Find the value of the exprssion in the adjacent diagram.

Posted: **Fri Feb 16, 2018 7:42 pm**

We can write the expression in this form:

$1+......(1+2(1+2(1+2)))...)$ where the number of brackets is $2016$.**[We will call "Brackets" a pair of starting and ending brackets]**

If we take the whole expression under brackets we will get the number $2017$.

If we encounter the first brackets, the result = $(1+2)=3$

If we encounter the second brackets, the result = $(1+2 \times 3)=7$

If we encounter the third brackets, the result = $(1+2 \times 7)=15$

In this way, if we encounter the $2017^{th}$ brackets, we can find the value of the expression.

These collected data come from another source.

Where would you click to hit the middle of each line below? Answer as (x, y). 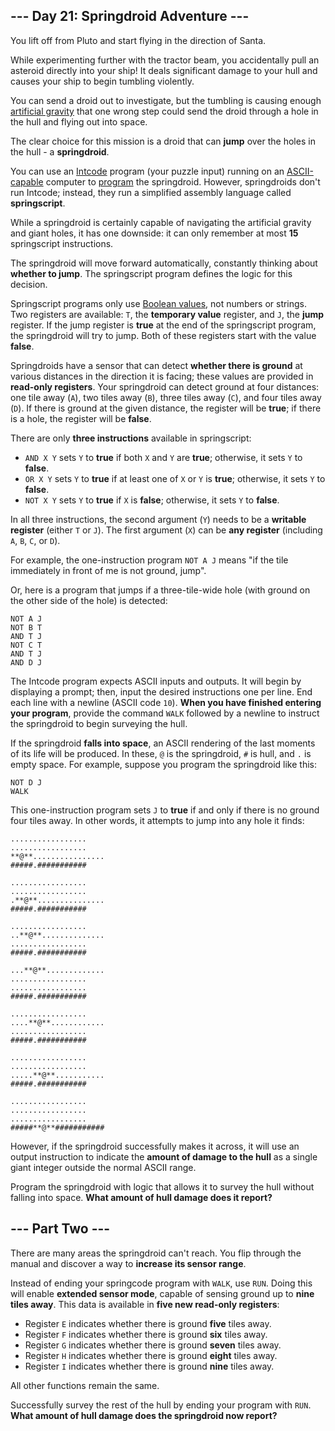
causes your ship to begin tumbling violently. (102, 81)
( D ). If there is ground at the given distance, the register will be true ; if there (166, 408)
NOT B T (26, 627)
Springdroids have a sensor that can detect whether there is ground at (156, 365)
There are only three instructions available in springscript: (131, 438)
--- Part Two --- (60, 1229)
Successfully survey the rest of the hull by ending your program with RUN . (161, 1405)
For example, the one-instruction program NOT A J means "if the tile (149, 560)

We get a sequence: $3,7,15,31,...$ where the difference increases through: $4,8,16,32,...$ This sequence has $2016$ terms, easy to prove.

So the value of the expression is**the sum of the total deference and the first term (3)**.

Total deference: $\frac{a(r^n-1)}{r-1}=\frac{4(2^{2016}-1)}{2-1}=4(2^{2016}-1)$

**The value of the expression=**$4(2^{2016}-1)+3$

**[There may be an easy method, this is what I did in the exam hall]**

$1+......(1+2(1+2(1+2)))...)$ where the number of brackets is $2016$.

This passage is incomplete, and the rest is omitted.